### Activity
Only lines that contain the word "various" belong in the answer; copy them from the records below.

### Stored records
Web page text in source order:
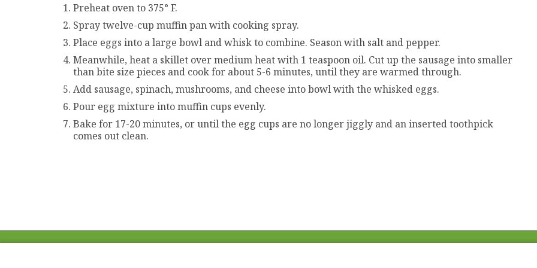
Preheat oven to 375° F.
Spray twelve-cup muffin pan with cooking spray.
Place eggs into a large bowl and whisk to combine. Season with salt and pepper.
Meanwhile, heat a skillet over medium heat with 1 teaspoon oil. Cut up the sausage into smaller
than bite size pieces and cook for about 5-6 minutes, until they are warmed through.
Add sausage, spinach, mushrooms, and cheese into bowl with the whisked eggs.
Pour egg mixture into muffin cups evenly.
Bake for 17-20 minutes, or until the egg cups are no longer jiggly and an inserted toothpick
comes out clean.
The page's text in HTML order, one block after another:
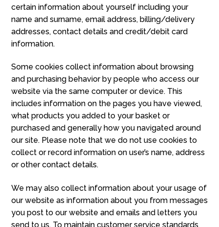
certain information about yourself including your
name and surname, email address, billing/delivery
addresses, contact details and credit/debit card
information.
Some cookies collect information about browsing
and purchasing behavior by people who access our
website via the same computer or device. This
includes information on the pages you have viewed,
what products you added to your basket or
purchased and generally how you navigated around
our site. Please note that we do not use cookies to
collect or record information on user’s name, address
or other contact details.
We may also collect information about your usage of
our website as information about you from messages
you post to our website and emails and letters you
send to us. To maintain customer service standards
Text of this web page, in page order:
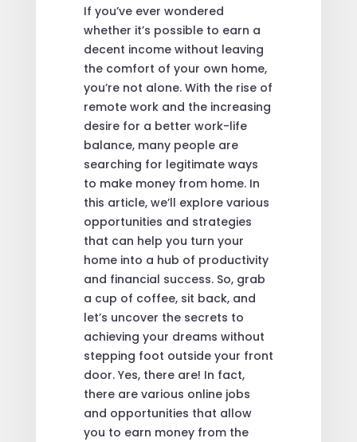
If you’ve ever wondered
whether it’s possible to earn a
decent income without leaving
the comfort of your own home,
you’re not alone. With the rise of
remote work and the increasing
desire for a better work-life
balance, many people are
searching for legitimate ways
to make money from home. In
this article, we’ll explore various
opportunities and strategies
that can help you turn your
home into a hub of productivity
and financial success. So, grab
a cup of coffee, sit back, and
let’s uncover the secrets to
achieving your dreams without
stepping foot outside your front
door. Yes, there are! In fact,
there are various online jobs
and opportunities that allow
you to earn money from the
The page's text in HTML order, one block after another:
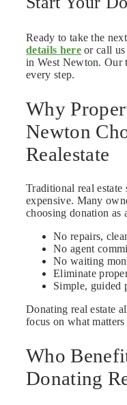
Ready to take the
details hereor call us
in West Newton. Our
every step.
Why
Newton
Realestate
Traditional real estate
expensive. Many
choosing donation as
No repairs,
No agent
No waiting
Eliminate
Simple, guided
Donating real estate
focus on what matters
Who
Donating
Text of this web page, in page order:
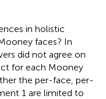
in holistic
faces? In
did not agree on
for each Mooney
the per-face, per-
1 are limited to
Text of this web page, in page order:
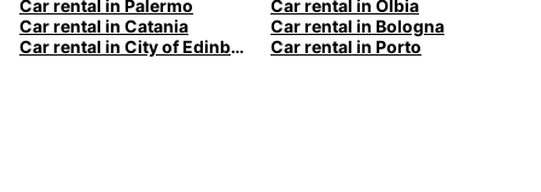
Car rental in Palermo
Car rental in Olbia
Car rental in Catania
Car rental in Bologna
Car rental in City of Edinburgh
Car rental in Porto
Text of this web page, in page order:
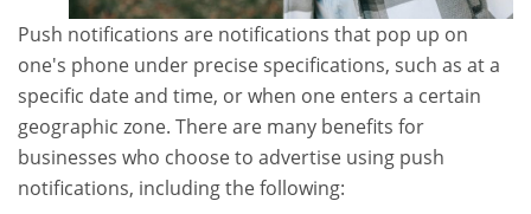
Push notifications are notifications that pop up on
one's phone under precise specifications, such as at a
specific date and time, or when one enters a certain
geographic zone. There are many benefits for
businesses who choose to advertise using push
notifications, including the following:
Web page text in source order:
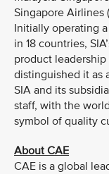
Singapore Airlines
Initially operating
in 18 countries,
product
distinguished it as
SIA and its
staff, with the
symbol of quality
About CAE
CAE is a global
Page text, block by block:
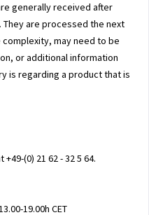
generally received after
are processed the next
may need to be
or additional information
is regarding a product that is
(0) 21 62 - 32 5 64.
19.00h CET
* * *
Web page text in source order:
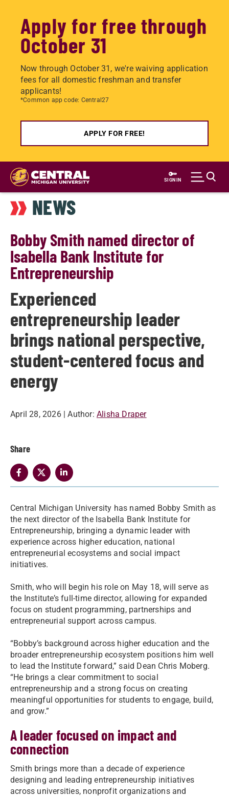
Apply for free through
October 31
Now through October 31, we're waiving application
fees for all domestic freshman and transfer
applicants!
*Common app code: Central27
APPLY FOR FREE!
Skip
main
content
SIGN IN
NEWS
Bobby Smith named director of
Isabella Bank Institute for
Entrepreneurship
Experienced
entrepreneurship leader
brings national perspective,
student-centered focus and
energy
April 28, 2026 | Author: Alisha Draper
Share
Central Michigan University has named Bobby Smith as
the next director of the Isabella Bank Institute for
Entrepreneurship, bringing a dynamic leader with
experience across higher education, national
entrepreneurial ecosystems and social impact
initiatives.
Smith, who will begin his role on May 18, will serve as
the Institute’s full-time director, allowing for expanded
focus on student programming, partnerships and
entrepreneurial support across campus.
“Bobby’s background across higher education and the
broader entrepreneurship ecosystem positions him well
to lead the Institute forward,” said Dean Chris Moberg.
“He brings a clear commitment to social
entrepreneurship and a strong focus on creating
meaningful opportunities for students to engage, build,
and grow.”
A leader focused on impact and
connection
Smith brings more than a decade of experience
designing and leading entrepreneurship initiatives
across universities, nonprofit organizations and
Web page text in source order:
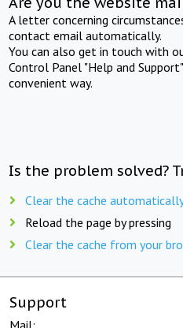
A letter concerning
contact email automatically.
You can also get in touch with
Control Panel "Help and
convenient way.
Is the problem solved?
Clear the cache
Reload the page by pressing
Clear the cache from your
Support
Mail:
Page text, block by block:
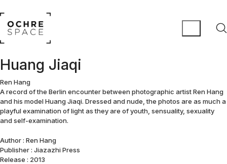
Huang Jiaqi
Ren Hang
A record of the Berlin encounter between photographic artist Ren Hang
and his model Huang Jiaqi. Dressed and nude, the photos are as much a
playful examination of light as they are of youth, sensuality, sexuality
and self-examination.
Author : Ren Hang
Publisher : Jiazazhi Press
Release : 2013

### Response to this exercise
this article, we’ll explore various
there are various online jobs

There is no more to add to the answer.